> _TASK OBJECTIVE_: If a line in the data below holds the word "system", copy it.

=== Section Start ===

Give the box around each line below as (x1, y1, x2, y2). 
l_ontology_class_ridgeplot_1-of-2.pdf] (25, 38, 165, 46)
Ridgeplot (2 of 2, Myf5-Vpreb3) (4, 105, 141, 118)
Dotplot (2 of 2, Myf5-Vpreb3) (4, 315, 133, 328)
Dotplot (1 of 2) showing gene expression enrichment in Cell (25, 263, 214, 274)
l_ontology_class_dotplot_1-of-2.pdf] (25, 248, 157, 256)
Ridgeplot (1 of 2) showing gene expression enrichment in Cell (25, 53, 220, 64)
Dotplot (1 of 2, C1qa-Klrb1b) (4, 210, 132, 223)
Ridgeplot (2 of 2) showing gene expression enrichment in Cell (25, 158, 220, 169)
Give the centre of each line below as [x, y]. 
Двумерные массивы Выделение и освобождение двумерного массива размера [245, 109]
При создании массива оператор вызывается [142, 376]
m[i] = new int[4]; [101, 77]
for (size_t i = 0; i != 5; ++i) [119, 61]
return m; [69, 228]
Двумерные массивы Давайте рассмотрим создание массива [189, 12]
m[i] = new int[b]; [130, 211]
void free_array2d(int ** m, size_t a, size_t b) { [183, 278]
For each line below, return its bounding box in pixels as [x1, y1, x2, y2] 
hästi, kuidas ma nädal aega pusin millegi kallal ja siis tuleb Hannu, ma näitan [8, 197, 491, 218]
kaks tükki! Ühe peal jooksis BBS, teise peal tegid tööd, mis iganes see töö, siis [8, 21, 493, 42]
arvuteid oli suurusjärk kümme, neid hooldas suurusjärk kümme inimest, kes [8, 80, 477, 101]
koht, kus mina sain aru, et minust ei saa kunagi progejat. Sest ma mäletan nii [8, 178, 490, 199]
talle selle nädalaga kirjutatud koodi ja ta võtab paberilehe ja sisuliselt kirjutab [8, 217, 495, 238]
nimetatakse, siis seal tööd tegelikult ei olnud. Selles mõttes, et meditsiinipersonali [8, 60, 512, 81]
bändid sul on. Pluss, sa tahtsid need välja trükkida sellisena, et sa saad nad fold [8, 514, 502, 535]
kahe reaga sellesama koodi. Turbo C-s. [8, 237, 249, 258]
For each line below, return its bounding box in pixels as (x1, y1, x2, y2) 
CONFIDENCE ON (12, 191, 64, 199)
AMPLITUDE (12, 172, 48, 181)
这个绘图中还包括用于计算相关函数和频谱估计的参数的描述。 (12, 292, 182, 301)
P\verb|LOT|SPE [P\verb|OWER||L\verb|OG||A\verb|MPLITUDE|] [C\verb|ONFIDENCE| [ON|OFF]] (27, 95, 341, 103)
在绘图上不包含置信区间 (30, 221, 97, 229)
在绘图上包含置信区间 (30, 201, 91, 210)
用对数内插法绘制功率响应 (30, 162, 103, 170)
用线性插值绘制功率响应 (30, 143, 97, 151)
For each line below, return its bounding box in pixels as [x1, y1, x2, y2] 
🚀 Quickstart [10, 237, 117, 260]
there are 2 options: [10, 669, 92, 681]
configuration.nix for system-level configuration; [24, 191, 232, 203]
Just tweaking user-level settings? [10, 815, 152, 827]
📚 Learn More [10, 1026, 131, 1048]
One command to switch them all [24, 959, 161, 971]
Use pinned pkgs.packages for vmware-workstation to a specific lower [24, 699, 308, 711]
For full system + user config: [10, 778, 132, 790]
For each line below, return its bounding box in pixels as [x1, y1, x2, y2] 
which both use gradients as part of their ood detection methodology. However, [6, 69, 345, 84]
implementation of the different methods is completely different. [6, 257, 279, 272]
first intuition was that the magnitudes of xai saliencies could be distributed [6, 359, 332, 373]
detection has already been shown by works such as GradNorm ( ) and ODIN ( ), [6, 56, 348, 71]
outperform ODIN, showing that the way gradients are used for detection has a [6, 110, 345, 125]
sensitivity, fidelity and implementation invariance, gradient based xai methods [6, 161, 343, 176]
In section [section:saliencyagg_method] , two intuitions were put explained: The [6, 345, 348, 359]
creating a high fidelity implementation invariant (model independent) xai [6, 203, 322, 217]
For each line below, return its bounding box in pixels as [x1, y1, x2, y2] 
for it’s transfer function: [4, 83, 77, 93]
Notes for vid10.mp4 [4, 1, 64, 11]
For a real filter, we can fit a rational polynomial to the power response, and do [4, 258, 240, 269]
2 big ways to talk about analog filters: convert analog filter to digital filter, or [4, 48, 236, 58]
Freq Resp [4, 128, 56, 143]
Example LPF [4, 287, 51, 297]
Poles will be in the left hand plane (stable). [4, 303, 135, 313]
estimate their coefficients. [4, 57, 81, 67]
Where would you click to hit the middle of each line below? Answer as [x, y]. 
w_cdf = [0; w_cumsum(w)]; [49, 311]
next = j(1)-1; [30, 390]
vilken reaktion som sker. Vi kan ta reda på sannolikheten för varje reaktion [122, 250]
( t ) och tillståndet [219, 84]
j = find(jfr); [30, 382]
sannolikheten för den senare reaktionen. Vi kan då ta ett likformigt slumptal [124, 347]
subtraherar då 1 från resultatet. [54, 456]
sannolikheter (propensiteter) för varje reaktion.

=== Section End ===

> _ANSWER TO THE PROBLEM_:
configuration.nix for system-level configuration; [24, 191, 232, 203]
For full system + user config: [10, 778, 132, 790]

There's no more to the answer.